TO DO: In the records below, find each line containing the word "alpha" and copy it.

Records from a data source
- Opening Delimiter -

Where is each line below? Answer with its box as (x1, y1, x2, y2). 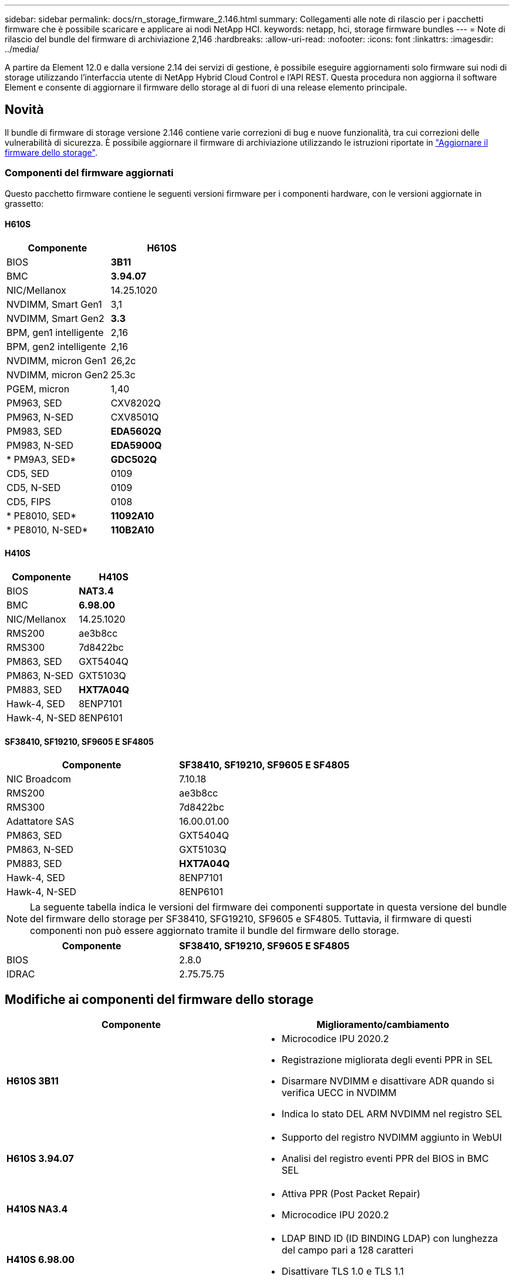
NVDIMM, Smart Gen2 (6, 312, 104, 324)
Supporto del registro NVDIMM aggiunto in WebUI (282, 1131, 502, 1144)
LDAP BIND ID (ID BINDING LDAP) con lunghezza (282, 1232, 498, 1245)
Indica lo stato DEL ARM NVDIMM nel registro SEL (282, 1108, 502, 1120)
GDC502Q (110, 453, 157, 465)
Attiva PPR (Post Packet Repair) (282, 1188, 421, 1200)
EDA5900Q (110, 439, 162, 451)
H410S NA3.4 (6, 1203, 68, 1215)
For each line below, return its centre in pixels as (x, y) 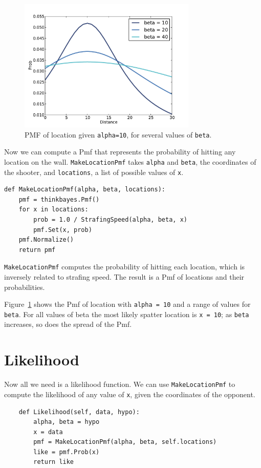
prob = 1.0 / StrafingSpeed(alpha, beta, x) (110, 219)
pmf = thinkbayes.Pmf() (59, 199)
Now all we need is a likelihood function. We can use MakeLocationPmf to (120, 384)
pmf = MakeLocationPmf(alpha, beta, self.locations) (125, 442)
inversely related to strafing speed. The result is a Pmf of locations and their (124, 276)
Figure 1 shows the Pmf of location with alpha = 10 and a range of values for (127, 304)
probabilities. (25, 287)
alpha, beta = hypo (67, 422)
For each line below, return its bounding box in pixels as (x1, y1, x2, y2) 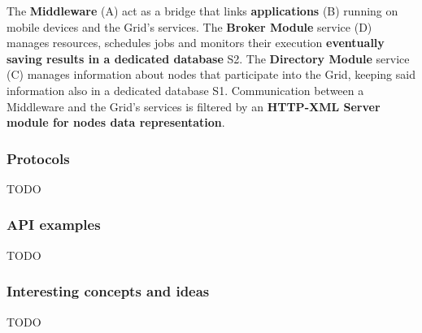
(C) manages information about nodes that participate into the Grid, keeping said (7, 66, 415, 83)
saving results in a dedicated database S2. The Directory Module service (7, 50, 410, 67)
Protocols (7, 148, 70, 168)
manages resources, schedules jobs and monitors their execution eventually (7, 34, 385, 51)
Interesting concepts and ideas (7, 281, 210, 301)
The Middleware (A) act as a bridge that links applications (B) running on (7, 2, 398, 19)
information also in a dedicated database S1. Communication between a (7, 81, 364, 98)
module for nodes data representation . (7, 114, 225, 131)
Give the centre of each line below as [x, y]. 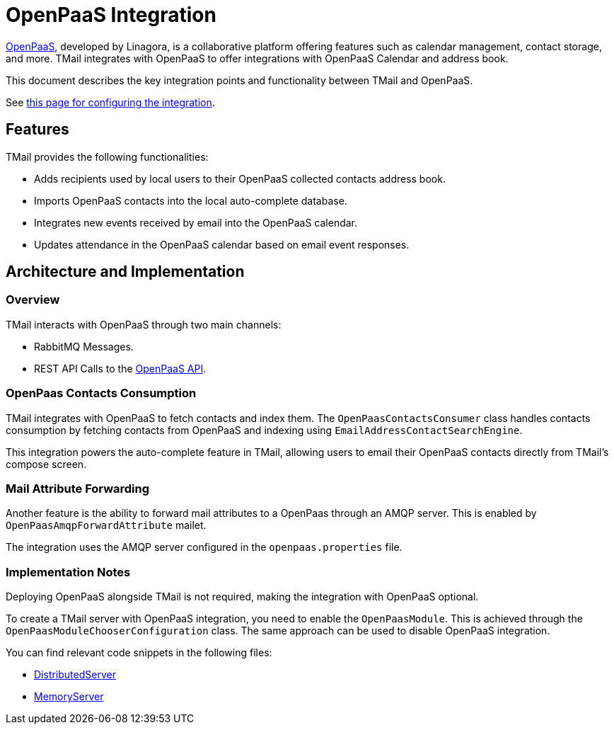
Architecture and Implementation [125, 272]
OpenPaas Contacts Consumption [101, 393]
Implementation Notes [68, 572]
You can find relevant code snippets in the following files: [139, 653]
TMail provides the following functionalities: [107, 156]
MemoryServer [69, 697]
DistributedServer [75, 675]
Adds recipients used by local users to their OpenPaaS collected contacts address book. [240, 178]
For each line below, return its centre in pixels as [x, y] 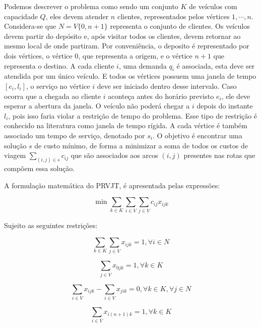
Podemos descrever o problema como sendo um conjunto [91, 6]
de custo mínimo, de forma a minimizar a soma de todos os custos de [141, 145]
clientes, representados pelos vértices [173, 16]
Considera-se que [30, 26]
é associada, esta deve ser [216, 65]
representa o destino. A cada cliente [59, 65]
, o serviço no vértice [58, 86]
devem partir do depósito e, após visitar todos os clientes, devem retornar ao [122, 36]
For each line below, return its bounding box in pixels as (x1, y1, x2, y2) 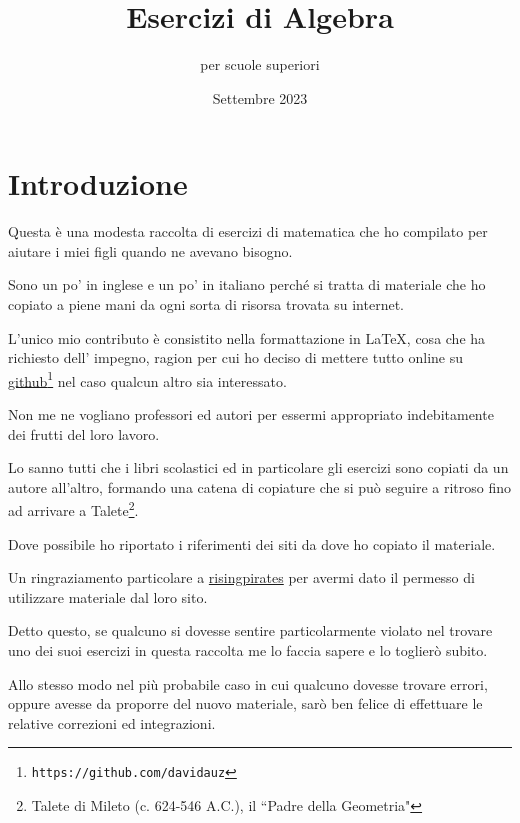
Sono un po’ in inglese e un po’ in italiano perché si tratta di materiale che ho (8, 274, 486, 295)
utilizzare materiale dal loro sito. (8, 586, 208, 607)
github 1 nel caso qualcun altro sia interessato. (8, 367, 287, 391)
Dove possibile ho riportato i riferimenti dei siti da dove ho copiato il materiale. (8, 533, 496, 554)
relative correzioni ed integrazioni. (8, 712, 216, 733)
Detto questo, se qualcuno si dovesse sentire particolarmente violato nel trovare (8, 620, 493, 641)
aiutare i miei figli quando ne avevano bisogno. (8, 240, 293, 261)
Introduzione (8, 163, 188, 204)
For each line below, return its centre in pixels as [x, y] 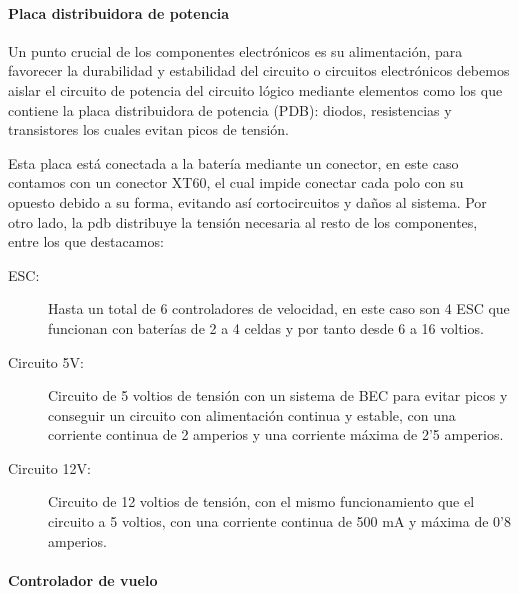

- Closing Delimiter -

THE COMPLETED TASK:
prob = 1.0 / StrafingSpeed(alpha, beta, x) (110, 219)
pmf = MakeLocationPmf(alpha, beta, self.locations) (125, 442)
Figure 1 shows the Pmf of location with alpha = 10 and a range of values for (127, 304)
alpha, beta = hypo (67, 422)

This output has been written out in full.